> _Provided entries_:
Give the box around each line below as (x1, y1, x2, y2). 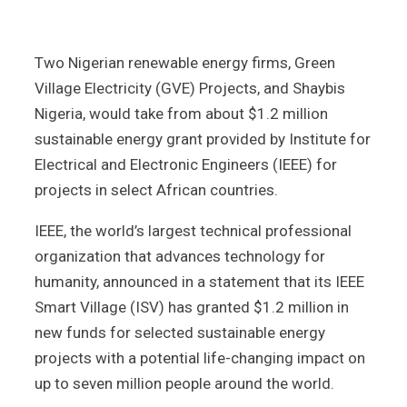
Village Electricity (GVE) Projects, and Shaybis (35, 78, 345, 97)
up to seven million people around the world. (35, 373, 334, 392)
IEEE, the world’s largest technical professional (35, 221, 352, 240)
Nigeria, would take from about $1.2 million (35, 104, 328, 123)
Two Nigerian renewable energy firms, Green (35, 53, 335, 72)
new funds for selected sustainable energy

> _Assignment_:
Exclude the images and output the lines above exactly.

> _Result of the task_:
Give the box around each line below as (x1, y1, x2, y2). 
Village Electricity (GVE) Projects, and Shaybis (35, 78, 345, 97)
up to seven million people around the world. (35, 373, 334, 392)
IEEE, the world’s largest technical professional (35, 221, 352, 240)
Nigeria, would take from about $1.2 million (35, 104, 328, 123)
Two Nigerian renewable energy firms, Green (35, 53, 335, 72)
new funds for selected sustainable energy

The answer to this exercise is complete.